Content That Stays – A Curious Reflection

What differentiates social media like Facebook and Instagram from blogging, Spotify, or YouTube videos? Accessibility through retrospective searches. Ehm, ok, so what? So the latter promotes content that stays.

People on Facebook and Instagram (I’m not sure about Twitter since I don’t use it), are programmed to be drawn to the newest thing that is happening, to the now and the now only. This is precisely because the main focus of the apps are what’s the most recent things people are posting or promoting. Or perhaps, what’s the most recent news, if anyone can argue for a case of getting authentic news from social media. But then again, we can’t get truly authentic news from the traditional news channel either.

I hold a certain disdain for the constant bombardment of ever newer content. They are mostly irrelevant information. This is because I value the uninterrupted focus in doing whatever we deem needed to be done. Those irrelevant information are at their best distracting, and at their worst producing unnecessary anxiety. But that’s the discussion for a different post.

I attempted at writing notes on Facebook, or making short videos on either Facebook or Instagram, but they don’t have much staying power. It’s hard to search for them from the search bar, even if I know exactly what I’m looking for. Usually, I would need to remember who posted it, search for that person, and dig down their feed. Such a work-around! Indeed, those website are intended as places for people-searching—and more likely, gossiping—rather than content-searching.

That brings us to blogging, podcasting, YouTube videos, or any types of content that are searchable on Google in general. Though YouTube as a content platform is a bit between the line now since they also promote the “Trending” *cough* Trash *cough* content, and unrelated Stories from YouTuber we don’t even follow.

Again, the fundamental difference is in the very way those platforms work, and to be more precise: their aim. The way people discover things through a well-designed retrospective search engine is precisely looking it up from the gigantic library of everything that has ever existed from any timestamps. This way, the most relevant piece of information that has gone through the brutal quality trial by time will stand tall at the highest place in the search result. What an effective way of sorting through information! These kinds of content have been a round for a long time, and will continue being around.

Quick thought experiment: What would happen if Tim Ferriss stops pushing out new episodes for his podcast? Well, the existing podcast episodes will certainly stay around for a long time on iTunes, Spotify, and his blog. If Paul Graham stops publishing essays on his blog… Oh crap, he did! But guess what, the knowledge is there to stay and will continue to entertain, and most likely be of helpful resources to many people.

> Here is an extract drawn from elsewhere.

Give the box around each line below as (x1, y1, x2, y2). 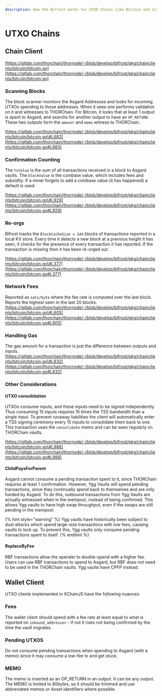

Though, as fun as it might be to trash a platform, it is not the determining factor for whether a piece of content will stay for a long time. Quality is! The platform that we choose to base our content on might enables the long-term thinking, but doesn’t guarantee it.

How many of the pop-corn styled songs from the 2000s do you still remember 10 years later? Songs that stood the test of time will continue to be listened for years to come: music from Mozart and the likes, or more recently Beatles’s, or specific songs like Can’t Help Falling in Love (do yourself a favor and listen to that one). They are based on the same platform, but achieved different results. Books like How to Win Friends and Influence People have been of great value since the 20th century while countless falls short.

Now, knowing that, what kind of content will you participate in creating? The kind that needs constant attention and newness, or the time-resistant one? The kind that fades away, or the kind that stays?